К поступлению внука в медицинский бабушка отнеслась с неожиданным холодком, хотя как будто иного пути и не мыслилось. Как-то, когда он был уже на третьем курсе, она обмолвилась задумчиво: «Тебе бы, Мотя, лучше в историки. Или в лесники…» Мотя, то есть Матвей Анатольевич, сильно удивился тогда: с чего это вдруг в лесники? Он и лес-то видел только пригородный, исхоженный. Не-ет. Линия его жизни стлалась ровной ковровой дорожкой. Институт — аспирантура — защита кандидатской — доцентура — защита докторской — профессорство. На этом пути не было напрасно потраченных лет, горечи неудач, отчаяния. В тридцать три года, в возрасте Ильи Муромца, Матвей Анатольевич был уже профессором и заведовал кафедрой. Конечно, пришлось переехать в другой город, в одном им с отцом было тесновато.
На новом месте надо было показать, на что способен. Фамилия обязывала.
Дед большую часть жизни занимался аномалиями почек, отец разрабатывал оперативные подходы к печени, его же, собственно говоря, ничего конкретно не интересовало, но белых пятен в науке хватало, и надо было обогнать отца и деда, сделать больше, чем они. Матвей Анатольевич ставил десятки, сотни опытов, вгоняя в пот своих ассистентов, штудировал горы книг и журналов, до первого троллейбуса засиживался в своем кабинете, стремился обязательно участвовать во всех симпозиумах, съездах, конференциях и обижался, если его случайно не приглашали.
Шли годы. Количество журнальных статей приближалось к сотне, вышли три его монографии, но иногда ночью, пытаясь уснуть, он с горечью сознавал, что все его «труды» не стоят короткой, в пять страниц работы деда о связях почек с надпочечниками. Себе-то самому можно было в этом признаться. Но черт возьми! Среди рассыпаемых им камешков должен же когда-то блеснуть драгоценный! И он ставил новые опыты, правдами и неправдами добывал дорогостоящую импортную аппаратуру, радовался, когда, журча, струились ленты самописцев и на них вычерчивались веские своей незыблемой логичностью кривые.
Защищались диссертации, появлялись новые статьи, поседели виски, а Матвей Анатольевич все еще оставался внуком… того самого, знаменитого.

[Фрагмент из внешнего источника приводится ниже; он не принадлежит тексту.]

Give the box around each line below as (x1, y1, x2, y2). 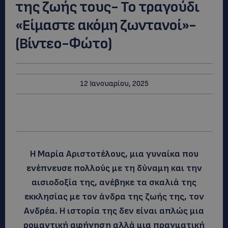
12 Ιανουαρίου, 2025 (79, 79, 149, 89)
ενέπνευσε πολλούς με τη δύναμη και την (26, 163, 202, 174)
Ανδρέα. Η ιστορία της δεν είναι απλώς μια (24, 206, 204, 216)
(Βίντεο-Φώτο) (15, 34, 111, 53)
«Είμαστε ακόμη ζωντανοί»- (15, 16, 196, 35)
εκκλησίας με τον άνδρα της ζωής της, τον (24, 191, 204, 202)
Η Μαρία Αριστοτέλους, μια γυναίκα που (30, 149, 198, 159)
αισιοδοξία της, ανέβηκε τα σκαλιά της (32, 177, 196, 188)
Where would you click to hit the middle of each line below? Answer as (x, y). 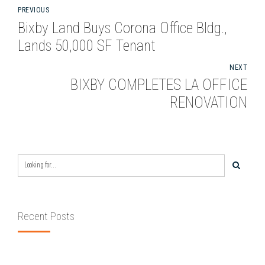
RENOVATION (209, 103)
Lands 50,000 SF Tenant (126, 46)
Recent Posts (46, 216)
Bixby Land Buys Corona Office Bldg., (122, 28)
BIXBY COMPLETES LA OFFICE (159, 85)
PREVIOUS (33, 10)
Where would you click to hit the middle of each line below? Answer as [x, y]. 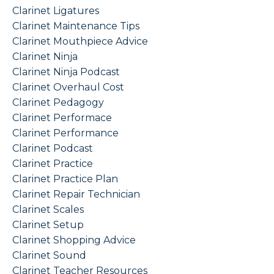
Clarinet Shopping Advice [74, 240]
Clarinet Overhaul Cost [68, 87]
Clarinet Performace [62, 118]
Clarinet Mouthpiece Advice [80, 42]
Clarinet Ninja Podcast [66, 72]
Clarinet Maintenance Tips [76, 26]
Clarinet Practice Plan [65, 179]
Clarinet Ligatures [56, 11]
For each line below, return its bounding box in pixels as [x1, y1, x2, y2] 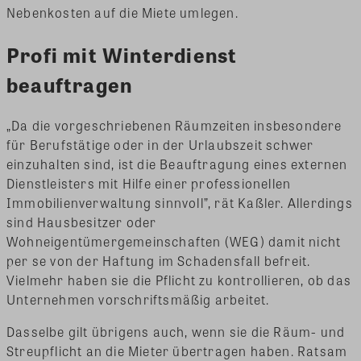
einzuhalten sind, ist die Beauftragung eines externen [6, 154, 348, 173]
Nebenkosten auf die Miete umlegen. [6, 3, 239, 23]
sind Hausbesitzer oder [6, 212, 157, 231]
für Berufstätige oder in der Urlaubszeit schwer [6, 135, 314, 154]
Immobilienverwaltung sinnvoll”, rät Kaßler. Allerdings [6, 193, 353, 212]
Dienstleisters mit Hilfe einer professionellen [6, 173, 292, 193]
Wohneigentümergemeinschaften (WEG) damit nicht [6, 231, 342, 251]
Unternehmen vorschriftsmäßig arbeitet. [6, 289, 270, 309]

И в кругах академических он стал замечать — или это только казалось? — некоторую иронию по отношению к себе.
Настоящий отдых бывал только летом, в лесу. Особенно полюбились Матвею Анатольевичу светлые березовые просторы Зауралья. Почти ежегодно в конце лета он ездил к другу — однокашнику, всю жизнь протрубившему участковым врачом в глухом лесном селе. Бродил по колкам и рощам, перемешанным с полями созревающей пшеницы. Из травы выглядывали темно-красные глазки подосиновиков, белые лапти груздей, один за другим, как утята, тянулись маслята. Бодрили вяжущей кислинкой твердые ягоды дикой вишни. Скромно пряталась в разнотравье костяника.
Но страсть лесного собирательства была ему чужда. Грибы и ягоды оставались нетронутыми. Он лишь наблюдал, как зреет, наливается соками все живое, как совершается в природе извечный круговорот.
Так хорошо было лечь на прогретый солнцем песчаный пригорок и сквозь качающееся окно, огражденное бронзово-зелеными верхушками сосен, всматриваться в холодную голубизну неба, не омраченного черным веером заводских дымов. Сосны покачивались бесшумно и плавно, сами закрывались глаза, и этот короткий сон на жесткой земле был удивительно освежающим и бодрящим.
Однажды под вечер, когда воздух уже загустел и налился сиреневым, он шел домой по тропинке мимо муравейника. Муравьи сплошной узкой лентой стекались в свое убежище, спеша укрыться в нем до темноты. Шагов через сорок (а это, наверное, сорок муравьиных километров) на светлом утоптанном грунте тропинки появился одинокий муравей, который с превеликим трудом тащил дохлую гусеницу, раз в пять больше него. Возле каждой лежавшей поперек веточки он надолго застревал, так как не мог преодолеть препятствие с тяжелым грузом. Было ясно, что вряд ли он успеет дотащить драгоценную ношу до муравейника, но то ли он этого не понимал, то ли не хотел расставаться с добычей.
«Неразумное все-таки существо», — внутренне усмехнулся Матвей Анатольевич.